If you look at the many other types of surgeries that are done, even low rates of chronic postoperative pain translate into big problems. For example, hernia operations may have a 1 percent incidence of chronic pain, but because of the huge number of surgeries performed, it puts a greater burden on society than the 30 percent incidence of post-mastectomy chronic pain.
This problem of persistent postoperative pain remains unsolved—it’s a frontier where nobody has managed to find significant inroads. But it’s one that I’ve been thinking about very actively with a startup company that I’ve been working with for the past three years in San Francisco.
Another issue, which I’ve really only begun to think of recently, has to do with the practice of pain management, rather than the utility of drugs that we have today. We’ve become pretty good at treating acute postoperative pain under most circumstances. Hospitals and surgeons are ranked on their ability to control acute postoperative pain properly. But what has not been looked at is what the patient goes through before surgery. We have guidelines for the perioperative and postoperative use of analgesic products, but not for the two months or two weeks or two days prior to surgery. The lack of preoperative treatment guidelines for patients in chronic pain prior to surgery creates enormous disparities in practice and recommendations from one surgeon to another. For some patients who have to suffer through weeks or months of no effective analgesic therapy, on the recommendation of a surgeon who believes that patients should be opioid- and NSAID-free at the initiation of surgery, this can be exceptionally problematic.
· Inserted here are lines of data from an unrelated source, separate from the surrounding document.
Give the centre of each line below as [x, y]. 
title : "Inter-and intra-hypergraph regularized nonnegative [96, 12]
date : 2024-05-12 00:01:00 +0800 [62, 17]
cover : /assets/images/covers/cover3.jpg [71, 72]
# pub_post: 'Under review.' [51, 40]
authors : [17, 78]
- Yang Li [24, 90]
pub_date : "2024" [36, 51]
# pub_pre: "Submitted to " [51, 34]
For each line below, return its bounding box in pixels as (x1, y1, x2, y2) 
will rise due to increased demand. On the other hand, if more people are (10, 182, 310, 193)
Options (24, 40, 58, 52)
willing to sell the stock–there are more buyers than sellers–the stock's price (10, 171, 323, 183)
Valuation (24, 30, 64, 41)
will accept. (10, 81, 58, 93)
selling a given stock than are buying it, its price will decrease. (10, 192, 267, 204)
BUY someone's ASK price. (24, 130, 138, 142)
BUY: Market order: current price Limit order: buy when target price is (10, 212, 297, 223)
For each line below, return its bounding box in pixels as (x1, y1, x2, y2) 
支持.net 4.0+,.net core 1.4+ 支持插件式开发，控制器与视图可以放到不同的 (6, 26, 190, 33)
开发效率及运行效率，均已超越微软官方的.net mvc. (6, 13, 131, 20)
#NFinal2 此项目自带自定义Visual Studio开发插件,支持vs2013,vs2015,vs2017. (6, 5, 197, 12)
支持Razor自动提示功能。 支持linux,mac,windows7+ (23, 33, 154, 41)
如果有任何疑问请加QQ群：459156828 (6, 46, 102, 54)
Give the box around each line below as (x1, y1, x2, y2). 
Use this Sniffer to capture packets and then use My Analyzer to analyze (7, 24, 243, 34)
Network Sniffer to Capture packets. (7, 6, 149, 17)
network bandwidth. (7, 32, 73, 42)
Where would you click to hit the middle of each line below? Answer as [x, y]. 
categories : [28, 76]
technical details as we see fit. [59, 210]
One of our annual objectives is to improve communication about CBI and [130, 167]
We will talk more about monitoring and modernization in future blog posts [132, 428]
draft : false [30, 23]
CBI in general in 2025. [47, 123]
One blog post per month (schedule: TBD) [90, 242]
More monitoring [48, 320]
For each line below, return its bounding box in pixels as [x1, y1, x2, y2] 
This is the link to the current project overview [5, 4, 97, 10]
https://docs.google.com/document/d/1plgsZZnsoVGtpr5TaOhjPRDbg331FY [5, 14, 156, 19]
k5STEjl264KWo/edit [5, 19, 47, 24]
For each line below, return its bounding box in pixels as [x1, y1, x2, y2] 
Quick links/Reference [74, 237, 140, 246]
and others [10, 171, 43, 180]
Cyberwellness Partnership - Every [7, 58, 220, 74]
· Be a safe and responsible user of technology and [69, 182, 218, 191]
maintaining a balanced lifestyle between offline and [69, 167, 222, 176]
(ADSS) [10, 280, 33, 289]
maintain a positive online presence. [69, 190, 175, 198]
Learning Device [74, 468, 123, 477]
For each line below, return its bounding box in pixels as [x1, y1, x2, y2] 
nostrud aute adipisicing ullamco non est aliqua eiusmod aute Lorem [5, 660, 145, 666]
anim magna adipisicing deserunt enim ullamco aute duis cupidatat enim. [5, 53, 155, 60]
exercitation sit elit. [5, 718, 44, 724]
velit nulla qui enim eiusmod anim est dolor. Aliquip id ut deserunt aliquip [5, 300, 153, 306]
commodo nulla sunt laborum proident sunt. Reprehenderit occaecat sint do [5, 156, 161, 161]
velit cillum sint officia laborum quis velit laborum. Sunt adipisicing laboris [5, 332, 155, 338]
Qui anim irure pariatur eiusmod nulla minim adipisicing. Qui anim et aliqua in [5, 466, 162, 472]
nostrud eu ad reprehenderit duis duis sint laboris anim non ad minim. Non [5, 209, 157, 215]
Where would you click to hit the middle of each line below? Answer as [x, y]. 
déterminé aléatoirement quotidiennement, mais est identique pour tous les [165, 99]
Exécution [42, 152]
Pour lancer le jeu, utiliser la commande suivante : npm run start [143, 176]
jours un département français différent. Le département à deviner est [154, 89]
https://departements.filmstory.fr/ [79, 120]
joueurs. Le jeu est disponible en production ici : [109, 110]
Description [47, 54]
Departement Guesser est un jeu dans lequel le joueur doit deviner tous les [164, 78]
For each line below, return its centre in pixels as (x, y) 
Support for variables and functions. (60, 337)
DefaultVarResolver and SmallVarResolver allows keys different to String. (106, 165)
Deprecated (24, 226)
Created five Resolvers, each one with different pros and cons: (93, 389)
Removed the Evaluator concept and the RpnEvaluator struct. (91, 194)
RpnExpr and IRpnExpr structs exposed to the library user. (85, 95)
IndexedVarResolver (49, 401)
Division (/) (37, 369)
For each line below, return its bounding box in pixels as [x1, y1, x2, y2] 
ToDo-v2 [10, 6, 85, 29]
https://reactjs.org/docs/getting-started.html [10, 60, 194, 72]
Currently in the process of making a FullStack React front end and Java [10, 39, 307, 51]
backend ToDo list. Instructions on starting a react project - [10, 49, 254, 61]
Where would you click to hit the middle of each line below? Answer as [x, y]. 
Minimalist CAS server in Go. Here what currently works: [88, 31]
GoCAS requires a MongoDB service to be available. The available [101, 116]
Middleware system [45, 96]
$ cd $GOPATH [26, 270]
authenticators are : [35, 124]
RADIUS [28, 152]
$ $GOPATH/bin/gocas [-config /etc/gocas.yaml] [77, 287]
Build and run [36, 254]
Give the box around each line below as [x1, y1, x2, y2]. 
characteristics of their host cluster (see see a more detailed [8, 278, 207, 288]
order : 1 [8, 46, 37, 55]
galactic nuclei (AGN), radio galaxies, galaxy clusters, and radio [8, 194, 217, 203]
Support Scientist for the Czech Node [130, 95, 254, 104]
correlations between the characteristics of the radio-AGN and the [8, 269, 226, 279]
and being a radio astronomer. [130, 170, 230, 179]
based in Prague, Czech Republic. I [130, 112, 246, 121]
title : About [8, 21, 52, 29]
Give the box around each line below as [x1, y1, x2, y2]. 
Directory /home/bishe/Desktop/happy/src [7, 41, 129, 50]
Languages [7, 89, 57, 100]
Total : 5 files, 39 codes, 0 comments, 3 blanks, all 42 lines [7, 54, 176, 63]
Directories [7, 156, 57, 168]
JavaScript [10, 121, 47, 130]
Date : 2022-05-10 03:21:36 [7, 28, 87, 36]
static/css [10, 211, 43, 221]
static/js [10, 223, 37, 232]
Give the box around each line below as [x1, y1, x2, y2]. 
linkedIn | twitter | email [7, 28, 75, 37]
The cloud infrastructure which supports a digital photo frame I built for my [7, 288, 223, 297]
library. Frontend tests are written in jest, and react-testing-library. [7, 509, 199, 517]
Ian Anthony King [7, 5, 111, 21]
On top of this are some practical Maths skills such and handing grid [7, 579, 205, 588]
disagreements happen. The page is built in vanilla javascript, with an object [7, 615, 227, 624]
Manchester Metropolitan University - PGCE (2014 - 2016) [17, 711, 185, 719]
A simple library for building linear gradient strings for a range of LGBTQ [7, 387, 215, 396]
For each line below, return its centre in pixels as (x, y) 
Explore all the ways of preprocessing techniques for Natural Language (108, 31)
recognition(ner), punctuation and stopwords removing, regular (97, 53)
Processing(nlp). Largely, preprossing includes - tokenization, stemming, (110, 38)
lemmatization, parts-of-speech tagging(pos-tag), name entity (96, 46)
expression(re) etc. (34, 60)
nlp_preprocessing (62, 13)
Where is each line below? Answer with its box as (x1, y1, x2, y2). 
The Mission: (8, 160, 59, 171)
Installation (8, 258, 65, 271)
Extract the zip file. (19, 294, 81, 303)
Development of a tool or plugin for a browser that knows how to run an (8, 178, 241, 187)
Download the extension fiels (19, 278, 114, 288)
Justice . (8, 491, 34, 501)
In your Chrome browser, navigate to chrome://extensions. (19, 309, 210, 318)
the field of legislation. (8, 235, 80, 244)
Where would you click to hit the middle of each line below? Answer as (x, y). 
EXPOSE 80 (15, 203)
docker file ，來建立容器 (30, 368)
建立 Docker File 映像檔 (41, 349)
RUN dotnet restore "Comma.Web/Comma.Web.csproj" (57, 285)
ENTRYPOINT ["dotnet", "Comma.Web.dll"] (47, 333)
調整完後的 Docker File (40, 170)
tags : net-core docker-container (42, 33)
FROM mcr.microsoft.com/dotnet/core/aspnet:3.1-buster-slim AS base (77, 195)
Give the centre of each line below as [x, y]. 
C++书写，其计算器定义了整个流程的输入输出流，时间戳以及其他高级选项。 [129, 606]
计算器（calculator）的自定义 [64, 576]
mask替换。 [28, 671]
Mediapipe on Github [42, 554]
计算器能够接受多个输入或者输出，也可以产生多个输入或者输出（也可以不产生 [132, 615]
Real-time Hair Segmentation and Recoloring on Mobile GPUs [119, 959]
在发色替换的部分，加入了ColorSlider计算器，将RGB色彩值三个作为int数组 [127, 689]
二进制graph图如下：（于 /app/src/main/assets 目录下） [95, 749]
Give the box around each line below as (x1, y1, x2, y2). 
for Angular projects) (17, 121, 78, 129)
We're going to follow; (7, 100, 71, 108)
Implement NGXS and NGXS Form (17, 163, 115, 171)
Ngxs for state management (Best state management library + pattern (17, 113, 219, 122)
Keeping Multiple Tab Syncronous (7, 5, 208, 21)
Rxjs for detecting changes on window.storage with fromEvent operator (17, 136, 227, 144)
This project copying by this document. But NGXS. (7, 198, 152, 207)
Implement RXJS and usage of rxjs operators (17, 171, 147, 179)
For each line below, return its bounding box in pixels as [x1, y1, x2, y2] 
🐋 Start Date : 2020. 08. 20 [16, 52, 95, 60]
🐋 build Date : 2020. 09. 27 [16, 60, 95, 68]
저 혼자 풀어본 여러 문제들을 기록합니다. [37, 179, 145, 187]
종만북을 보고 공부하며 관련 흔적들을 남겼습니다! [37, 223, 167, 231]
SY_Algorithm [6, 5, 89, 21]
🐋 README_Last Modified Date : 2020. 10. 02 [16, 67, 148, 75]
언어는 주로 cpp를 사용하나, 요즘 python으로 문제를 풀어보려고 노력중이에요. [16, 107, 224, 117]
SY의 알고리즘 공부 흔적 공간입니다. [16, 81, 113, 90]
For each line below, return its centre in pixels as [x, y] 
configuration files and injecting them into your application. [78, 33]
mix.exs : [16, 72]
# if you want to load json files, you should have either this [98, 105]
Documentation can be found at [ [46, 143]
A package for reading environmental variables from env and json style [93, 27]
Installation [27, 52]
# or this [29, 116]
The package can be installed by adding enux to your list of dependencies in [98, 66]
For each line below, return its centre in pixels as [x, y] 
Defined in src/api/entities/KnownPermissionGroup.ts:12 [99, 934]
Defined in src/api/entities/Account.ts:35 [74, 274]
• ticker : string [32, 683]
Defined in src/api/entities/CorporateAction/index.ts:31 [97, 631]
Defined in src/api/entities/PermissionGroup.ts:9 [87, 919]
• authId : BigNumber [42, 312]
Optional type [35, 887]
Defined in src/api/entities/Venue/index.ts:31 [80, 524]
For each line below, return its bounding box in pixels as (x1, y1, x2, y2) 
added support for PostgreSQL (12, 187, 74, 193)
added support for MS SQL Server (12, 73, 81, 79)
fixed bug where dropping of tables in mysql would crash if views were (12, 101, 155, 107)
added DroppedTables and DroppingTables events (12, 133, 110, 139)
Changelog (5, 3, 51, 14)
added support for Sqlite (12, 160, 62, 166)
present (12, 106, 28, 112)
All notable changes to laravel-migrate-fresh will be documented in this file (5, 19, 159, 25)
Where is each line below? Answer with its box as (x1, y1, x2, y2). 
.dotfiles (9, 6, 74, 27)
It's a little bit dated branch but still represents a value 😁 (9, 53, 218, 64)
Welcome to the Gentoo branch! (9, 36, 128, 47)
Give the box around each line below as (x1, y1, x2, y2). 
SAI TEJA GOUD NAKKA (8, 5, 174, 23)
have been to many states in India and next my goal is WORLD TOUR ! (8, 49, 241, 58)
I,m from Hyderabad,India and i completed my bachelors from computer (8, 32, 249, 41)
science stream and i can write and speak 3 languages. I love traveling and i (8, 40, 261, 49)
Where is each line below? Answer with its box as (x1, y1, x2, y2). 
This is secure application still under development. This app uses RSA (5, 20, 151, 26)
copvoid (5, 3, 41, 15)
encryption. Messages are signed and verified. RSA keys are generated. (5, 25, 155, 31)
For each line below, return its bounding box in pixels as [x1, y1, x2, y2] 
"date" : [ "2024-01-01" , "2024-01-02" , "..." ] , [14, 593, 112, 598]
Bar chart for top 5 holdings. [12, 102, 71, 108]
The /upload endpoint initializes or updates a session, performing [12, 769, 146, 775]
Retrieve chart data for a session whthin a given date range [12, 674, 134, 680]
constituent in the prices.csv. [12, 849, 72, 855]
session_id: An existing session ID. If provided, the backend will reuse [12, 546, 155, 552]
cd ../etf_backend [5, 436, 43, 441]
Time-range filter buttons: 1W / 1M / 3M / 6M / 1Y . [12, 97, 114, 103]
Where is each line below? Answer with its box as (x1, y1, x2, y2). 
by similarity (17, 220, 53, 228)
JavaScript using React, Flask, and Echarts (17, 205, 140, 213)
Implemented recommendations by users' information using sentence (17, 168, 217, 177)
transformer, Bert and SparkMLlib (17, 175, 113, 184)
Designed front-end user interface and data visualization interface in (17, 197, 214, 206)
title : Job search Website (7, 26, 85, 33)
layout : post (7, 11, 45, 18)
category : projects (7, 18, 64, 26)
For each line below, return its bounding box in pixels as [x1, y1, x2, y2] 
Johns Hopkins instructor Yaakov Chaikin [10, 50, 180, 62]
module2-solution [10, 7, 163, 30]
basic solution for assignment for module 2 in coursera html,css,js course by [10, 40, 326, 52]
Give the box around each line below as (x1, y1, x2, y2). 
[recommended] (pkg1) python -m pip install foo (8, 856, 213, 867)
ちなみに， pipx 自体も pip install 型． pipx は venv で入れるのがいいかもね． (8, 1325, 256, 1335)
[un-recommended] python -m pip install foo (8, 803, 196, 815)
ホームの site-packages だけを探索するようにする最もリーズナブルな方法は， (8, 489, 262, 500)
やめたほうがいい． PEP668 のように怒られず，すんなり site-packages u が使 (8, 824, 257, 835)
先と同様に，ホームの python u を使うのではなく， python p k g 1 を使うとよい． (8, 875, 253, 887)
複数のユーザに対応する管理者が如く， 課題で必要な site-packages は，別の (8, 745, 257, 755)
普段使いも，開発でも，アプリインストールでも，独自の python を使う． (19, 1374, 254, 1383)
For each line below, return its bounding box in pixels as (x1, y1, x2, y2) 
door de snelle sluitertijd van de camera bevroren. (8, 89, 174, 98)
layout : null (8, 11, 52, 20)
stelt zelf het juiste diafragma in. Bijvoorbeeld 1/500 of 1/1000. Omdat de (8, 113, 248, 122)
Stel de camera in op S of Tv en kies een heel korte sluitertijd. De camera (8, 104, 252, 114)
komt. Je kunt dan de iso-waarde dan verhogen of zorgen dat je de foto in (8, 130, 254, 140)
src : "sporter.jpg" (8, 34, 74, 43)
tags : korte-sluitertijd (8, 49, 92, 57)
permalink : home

There are some surgeons who will not do elective surgery on a patient who’s been taking chronic narcotics prior to surgery; there are other surgeons who will go ahead and say they can manage these patients and get a good outcome. We certainly appreciate that we need to take patients off NSAIDs for several days prior to surgery, to reduce the amount of bleeding that’s going to occur following surgery. But the issue of when, or whether, to stop narcotics prior to surgery is one that has received very little attention. I would love to get greater discussion on developing an evidence-based approach to see whether it makes any difference if patients have been taking narcotics, or how much or which narcotics, prior to surgery. Does it affect the outcome of the surgery in any way, and if so, can we develop some standards? Are there some patients who are more vulnerable to developing chronic postoperative pain than others, and if so, should we have different pre-treatment protocols for them? And then, if you need to wash out the narcotics, are there alternative pain-relieving drugs that can be used to help patients prior to surgery? This has never been looked at in a controlled and systematic way.
What are the surgeons concerned about?
The concern expressed to me by some orthopedic surgeons is that, if patients have been on narcotics prior to surgery, they have a much more difficult time with pain management after surgery. Some surgeons have the impression that patients receiving opioid therapy prior to surgery have “burned out” their morphine receptors.
I know that this doesn’t occur at the molecular level, and I know there are ways to manage acute postoperative pain for patients who are on chronic opioids for pain or for methadone maintenance therapy, but apparently that is not appreciated by all surgeons. And, quite frankly, nobody has done well-controlled outcome studies to see whether prior use of opioids makes any difference or not.
Are there ways in which the field needs to change course—are you and your colleagues getting stuck somewhere?
Yes, people are getting stuck. One example is the difficulty of getting new NSAIDs and other anti-inflammatory and anti-pyretic analgesics to market. Many of the drugs in this area have turned out to have a variety of toxicities over the past 125 years. Each time these toxicities have become known, the thoughtful people in the field have adjusted their preclinical and clinical testing strategies to be able to recognize these issues earlier on, and to develop better products that would overcome these liabilities. But now, the concern is that it’s impossible to develop any new NSAID or COX-2 inhibitor because the regulatory bar is too high.
The FDA has said publicly on multiple occasions that in order to bring a new drug to market in this area, it is going to require cardiovascular outcome testing. That makes a lot of people throw their hands in the air—as I have, too, believe me. The size of the required studies could be anywhere from 10,000 to 30,000 patients. There is no pharma company in the world that has the resources to support this on a preapproval basis.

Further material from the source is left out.